1

The data frame currently looks like this:

EDIT: structure

library(data.table)
library(dplyr)
library(tibble)

But I get the following error: "Each group consists of only one observation".

If so, how can I get a line graph that plots each columns value by month?

Also, I am not sure how to select more than one region in the ggplot aes() bit. I tried using c() to no avail. Any help and newbie-friendly advice would be greatly appreciated!

Lactuca
  • 115
  • 2
  • 8
  • To help us to help you could you please make your issue reproducible by sharing a sample of your **data**, the **code** you tried and the **packages** you used? See [how to make a minimal reproducible example](https://stackoverflow.com/questions/5963269/how-to-make-a-great-r-reproducible-example) Please do not use str(), head() or a screenshot to post your data. Simply type `dput(NAME_OF_DATASET)` into the console and copy & paste the output starting with `structure(....` into your post. – stefan Jan 04 '21 at 10:57
  • BTW: At least for the code you showed try with adding the `group=1` aesthetic. – stefan Jan 04 '21 at 10:58
  • Thanks for the heads up, I didn't know about that dput command. I've just added what you've asked, trimming the data frame to a 3x3 table. Hope it works! p.s. I tried adding group = 1 but I get the same error message – Lactuca Jan 04 '21 at 11:06

3 Answers3

4

There's a few parts to your question:

  1. to immediately solve your error, you want to add a group = 1 argument to the geom_line() function

    1a. This is because geom line allows you to draw multiple 'groups' of lines, which are disconnected to each other. In this initial case, all the points are in the same group and you want to connect them all by lines.

  2. To plot your multiple groups, you want to first orient your data in a long format, which will let you work with ggplot far easier. To do this you want to include a line like:

     tidyr::pivot_longer(data, -Date, values_to = "value_on_date", names_to = "region")
    

which will generate a long format of your data

you can then alter your code to something like

df %>% 
        tidyr::pivot_longer(-Date, values_to = "value_on_date", names_to = "region") %>% 
ggplot( aes(Date, value_on_date)) +
        geom_line(aes(group = region)) +
        labs(x="Date", y="Value on date")

which will then show 3 lines, one for each region.

2a. Notable things in that code, notice that in geom_line, the group is now inside an aes() call, this is since the group will now change with the data, rather than being a constant, this is a common structure across all of ggplot.

2b. another principle in ggplot is that each row should be 1 observation, with all the associated detail. With the data you showed, each row was actually 3 bits of data, one for each region, which won't work well with ggplot.

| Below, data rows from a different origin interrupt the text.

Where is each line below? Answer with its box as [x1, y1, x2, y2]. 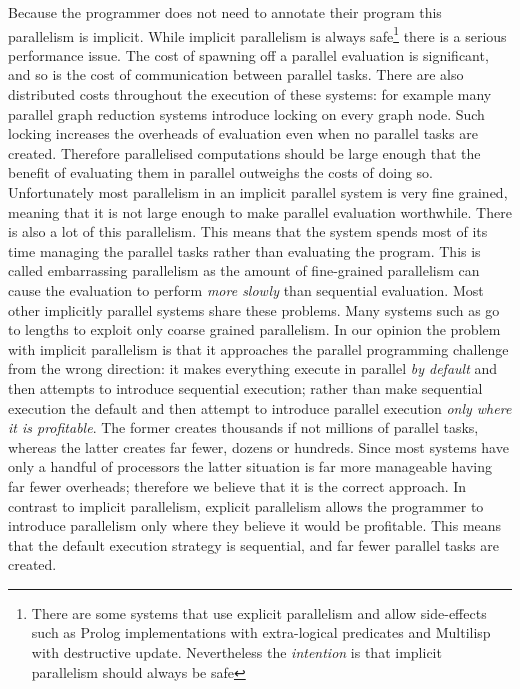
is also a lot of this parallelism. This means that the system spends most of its [8, 221, 488, 242]
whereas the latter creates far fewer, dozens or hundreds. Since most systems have [8, 436, 509, 457]
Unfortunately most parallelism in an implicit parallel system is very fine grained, [8, 182, 508, 202]
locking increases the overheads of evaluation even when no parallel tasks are [8, 123, 478, 144]
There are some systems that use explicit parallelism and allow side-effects [31, 602, 487, 623]
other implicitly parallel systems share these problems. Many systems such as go [8, 299, 500, 320]
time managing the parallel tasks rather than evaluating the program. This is [8, 240, 481, 261]
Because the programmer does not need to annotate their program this [8, 2, 442, 22]
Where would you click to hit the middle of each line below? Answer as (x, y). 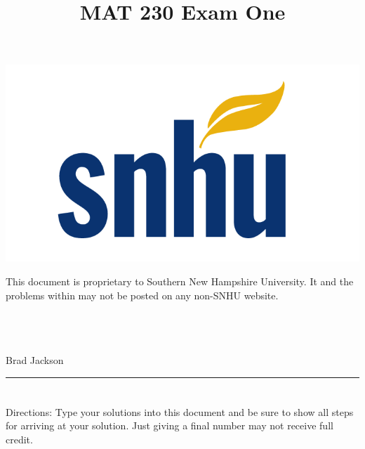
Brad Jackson (35, 359)
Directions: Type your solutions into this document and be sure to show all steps (180, 411)
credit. (19, 439)
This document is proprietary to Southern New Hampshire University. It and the (180, 281)
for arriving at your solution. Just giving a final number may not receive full (170, 425)
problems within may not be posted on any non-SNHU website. (142, 295)
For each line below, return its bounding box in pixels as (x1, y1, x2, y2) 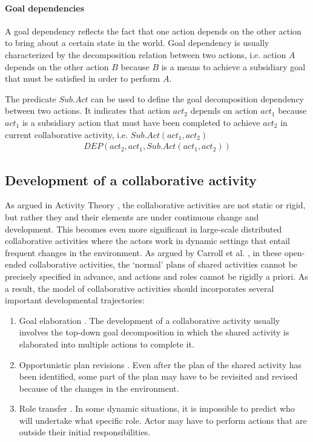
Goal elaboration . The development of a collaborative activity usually (19, 314, 280, 326)
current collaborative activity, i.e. (5, 128, 128, 140)
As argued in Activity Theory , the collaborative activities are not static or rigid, (5, 199, 306, 211)
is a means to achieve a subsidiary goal (161, 60, 306, 73)
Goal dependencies (5, 1, 85, 14)
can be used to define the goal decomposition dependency (91, 92, 305, 105)
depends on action (190, 104, 258, 117)
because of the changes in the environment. (19, 381, 179, 394)
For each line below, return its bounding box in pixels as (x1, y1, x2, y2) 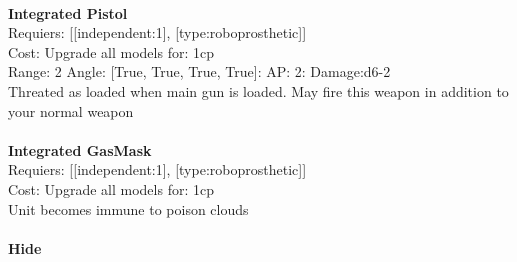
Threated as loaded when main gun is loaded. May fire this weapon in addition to (8, 80, 509, 101)
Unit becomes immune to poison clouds (8, 198, 249, 219)
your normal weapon (8, 100, 134, 121)
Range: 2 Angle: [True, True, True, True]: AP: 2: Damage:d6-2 (8, 61, 391, 82)
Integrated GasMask (8, 139, 152, 160)
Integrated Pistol (8, 2, 128, 23)
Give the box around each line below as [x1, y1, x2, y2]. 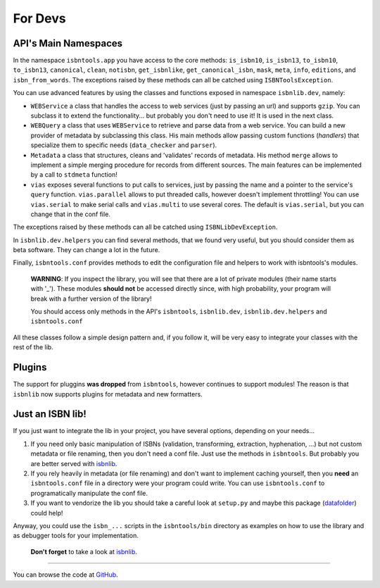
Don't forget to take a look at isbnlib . [30, 547, 137, 556]
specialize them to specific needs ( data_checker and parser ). [30, 141, 217, 149]
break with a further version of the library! [30, 294, 152, 303]
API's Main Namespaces [13, 37, 123, 49]
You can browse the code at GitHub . [13, 570, 119, 579]
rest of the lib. [13, 343, 53, 351]
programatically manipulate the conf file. [30, 489, 148, 497]
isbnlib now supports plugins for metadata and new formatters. [13, 389, 203, 398]

2c. you can then extend this, by adding stuff like colour = region, into the aes() argument, to show which region is which more clearly

Hope this helps, and as stefan said, including some minimal reproducible example of how to get to your session state helps anyone looking to answer your question.

J Osborne
  • 41
  • 3
1

The issue is that your x-axis variable is a character or categorical variable. In that case ggplot by default uses this variable for the grouping of the data, i.e. there is only one observation per group. In that case you have to tell ggplot about the desired grouping which could be done by group=1 which means that ggplot2 should treat all observations as belonging to one group which for simplicity we call 1.

To get a line plot for all your regions it's best to reshape your data to long format using e.g. tidy::pivot_longer which gives us two new cols, one with the names of the categories or regions and one with the corresponding values. After reshaping you could map the values on y and group by regions using group=name.

library(dplyr)
library(tidyr)
library(ggplot2)

df <- structure(list(Date = c("01-2019", "02-2019", "03-2019"), `North East` = c(
  5.05625777763551,
  5.58119346747183, 5.41295614949722
), London = c(
  4.2102766429572,
  4.45850956493638, 4.36960549219723
), `West Midlands` = c(
  5.0708122696351,
  5.20425572086481, 5.07463979478007
)), row.names = c(NA, 3L), class = "data.frame")

df_long <- df %>%
  pivot_longer(-Date)

ggplot(df_long, aes(Date, value, color = name, group = name)) +
  geom_line() +
  labs(x = "Date", y = "Region")

stefan
  • 90,330
  • 6
  • 25
  • 51
  • It works perfectly, thanks a lot both for the code and the thorough explanation! Can I just ask you how come you included "-Date" in pivot_longer? df_long <- df %>% pivot_longer(-Date). – Lactuca Jan 04 '21 at 11:41
  • If not using `-Date` the date would be treated as a fourth region category, therefore with `-Date` I tell pivot_longer to reshape all columns except for `Date`. – stefan Jan 04 '21 at 11:46
0

Adding a group aesthetic will fix this error.

Add group = 1 to your aes in the ggplot call.